# Encoder Decoder - YouTube Tutorial

Example for machine translation using encoder-decoder. The dataset is set in a way of [english word,french word]

The input (encoder) will be character based and one-hot encoded

The decoder input will be the vector outputted from the encoder and the one-hot encoded characters for the decoder.

In [2]:
from tensorflow.keras.models import Model
from tensorflow.keras.layers import Input, LSTM, Dense
import numpy as np

In [34]:
# Initial parameters

batch_size = 64
epochs = 100

# LSTM dimension
latent_dim = 256
num_samples = 10000

data_path = '../datasets/fra-eng/fra.txt'

In [18]:
# Vectorize the data

# English 
input_texts = []
input_characters = set()

# French
target_texts = []
target_characters = set()

with open(data_path, 'r', encoding='utf-8') as f:
  lines = f.read().split('\n')

num_lines = min(num_samples, len(lines) - 1)
for line in lines[:num_lines]:
  input_text, target_text, _ = line.split('\t')
  
  # we use "tab" as the start sequence character 
  # we use "\n" as end sequence character
  target_text = '\t' + target_text + '\n'

  input_texts.append(input_text)
  target_texts.append(target_text)

  for char in input_text:
    if char not in input_characters:
      input_characters.add(char)
  
  for char in target_text:
    if char not in target_characters:
      target_characters.add(char)


input_characters = sorted(list(input_characters))
target_characters = sorted(list(target_characters))
num_encoder_tokens = len(input_characters)
num_decoder_tokens = len(target_characters)
max_encoder_seq_length = max([len(txt) for txt in input_texts])
max_decoder_seq_length = max([len(txt) for txt in target_texts])
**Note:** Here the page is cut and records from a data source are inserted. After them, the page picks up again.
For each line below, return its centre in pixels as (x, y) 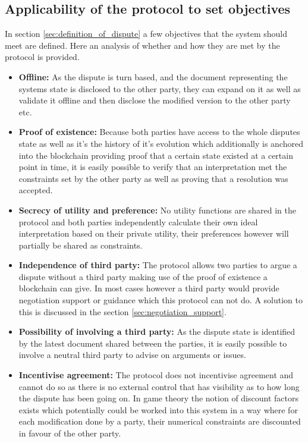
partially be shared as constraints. (81, 245)
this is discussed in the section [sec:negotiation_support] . (122, 311)
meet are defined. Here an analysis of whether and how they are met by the (142, 45)
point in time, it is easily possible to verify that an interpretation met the (153, 167)
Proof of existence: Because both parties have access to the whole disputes (159, 132)
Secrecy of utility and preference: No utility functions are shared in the (158, 210)
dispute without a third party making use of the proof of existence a (143, 276)
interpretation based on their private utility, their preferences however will (154, 233)
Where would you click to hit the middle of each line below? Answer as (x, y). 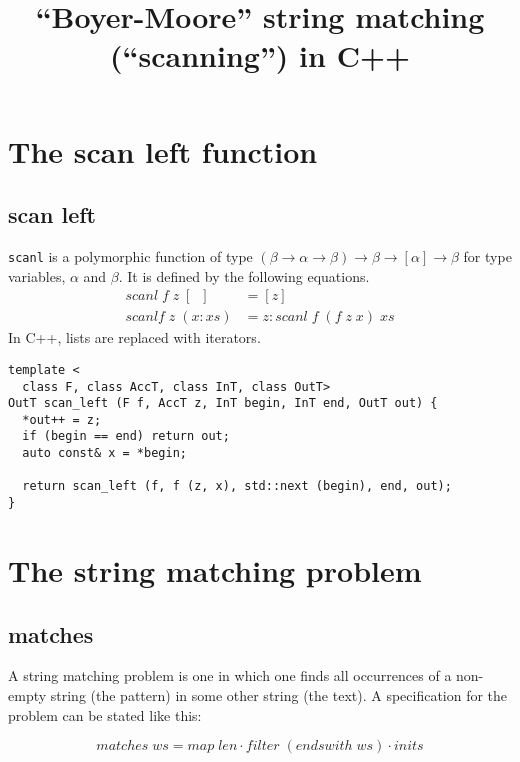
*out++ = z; (62, 419)
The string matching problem (215, 569)
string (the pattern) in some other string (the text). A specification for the (279, 694)
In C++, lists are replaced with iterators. (134, 337)
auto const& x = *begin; (104, 453)
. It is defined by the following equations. (244, 275)
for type (487, 255)
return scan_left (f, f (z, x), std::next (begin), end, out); (237, 486)
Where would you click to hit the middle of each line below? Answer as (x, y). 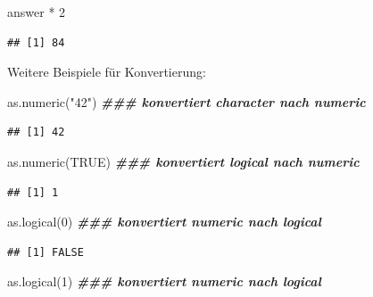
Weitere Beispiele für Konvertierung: (107, 72)
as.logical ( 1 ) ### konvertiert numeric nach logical (164, 281)
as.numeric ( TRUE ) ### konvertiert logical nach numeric (183, 161)
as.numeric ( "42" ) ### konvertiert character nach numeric (186, 101)
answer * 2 (37, 12)
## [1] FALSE (46, 252)
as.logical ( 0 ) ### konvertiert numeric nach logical (164, 222)
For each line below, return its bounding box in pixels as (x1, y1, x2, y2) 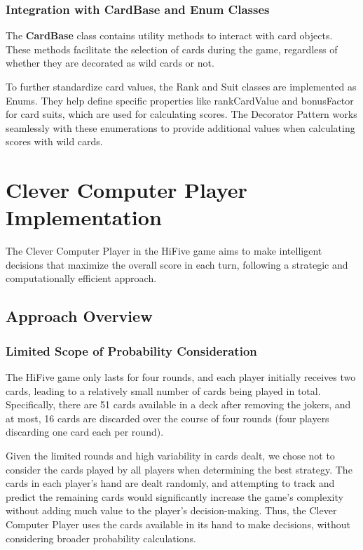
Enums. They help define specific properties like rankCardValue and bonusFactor (6, 93, 354, 107)
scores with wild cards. (6, 134, 103, 149)
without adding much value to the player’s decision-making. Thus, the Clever (6, 503, 337, 518)
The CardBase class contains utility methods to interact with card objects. (6, 28, 333, 43)
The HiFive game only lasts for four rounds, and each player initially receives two (6, 370, 356, 384)
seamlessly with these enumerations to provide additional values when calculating (6, 120, 355, 135)
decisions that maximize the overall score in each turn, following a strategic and (6, 257, 348, 271)
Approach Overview (6, 305, 153, 327)
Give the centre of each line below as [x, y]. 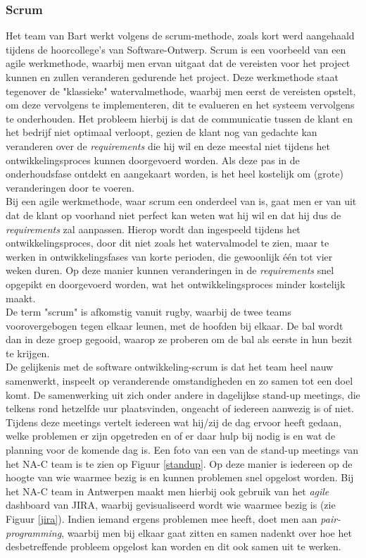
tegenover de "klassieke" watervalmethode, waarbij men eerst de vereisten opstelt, [181, 91]
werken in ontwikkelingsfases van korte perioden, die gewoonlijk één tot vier [169, 256]
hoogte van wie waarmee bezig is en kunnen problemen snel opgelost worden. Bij [180, 477]
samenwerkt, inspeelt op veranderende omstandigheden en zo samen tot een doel [179, 381]
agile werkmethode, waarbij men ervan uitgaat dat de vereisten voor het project [178, 63]
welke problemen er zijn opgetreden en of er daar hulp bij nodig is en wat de [171, 436]
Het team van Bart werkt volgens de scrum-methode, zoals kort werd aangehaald [180, 36]
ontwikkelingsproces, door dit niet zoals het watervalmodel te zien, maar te [168, 243]
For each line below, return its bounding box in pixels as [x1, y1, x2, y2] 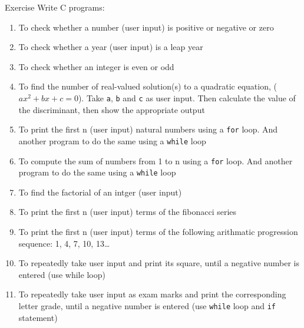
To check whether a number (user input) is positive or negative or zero [18, 21, 274, 33]
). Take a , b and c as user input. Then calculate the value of [78, 91, 296, 104]
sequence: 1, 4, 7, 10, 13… [18, 237, 110, 249]
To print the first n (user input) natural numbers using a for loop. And [18, 123, 278, 135]
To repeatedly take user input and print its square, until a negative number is [18, 257, 299, 269]
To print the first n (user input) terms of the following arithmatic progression [18, 226, 298, 238]
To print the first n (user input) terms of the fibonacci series [18, 206, 237, 218]
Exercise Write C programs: [5, 1, 105, 13]

print ("Num unique tokens input: ", len(input_characters))
print ("Length of input texts: ", len(input_texts))
print ("Max input sequence length: ", max_encoder_seq_length)
print ("Max target sequence length: ", max_decoder_seq_length)
print ("Num unique tokens target: ", len(target_characters))
print ("Length of target texts: ", len(target_texts))

Num unique tokens input:  70
Length of input texts:  10000
Max input sequence length:  14
Max target sequence length:  59
Num unique tokens target:  93
Length of target texts:  10000


In [37]:
# Create a map from character to index

input_token_index = dict(
  [(char, i) for i,char in enumerate(input_characters)]
)

target_token_index = dict(
  [(char, i) for i,char in enumerate(target_characters)]
)

reverse_target_char_index = dict(
  [(i, char) for i,char in enumerate(target_characters)]
)

In [30]:
# Create a one-hot representation of the input characters

# Each text gets a one-hot matrix win which the row represents the character index in the text (num rows is equal to max
# seq length) and the number of columns is equal to the number of unique tokens.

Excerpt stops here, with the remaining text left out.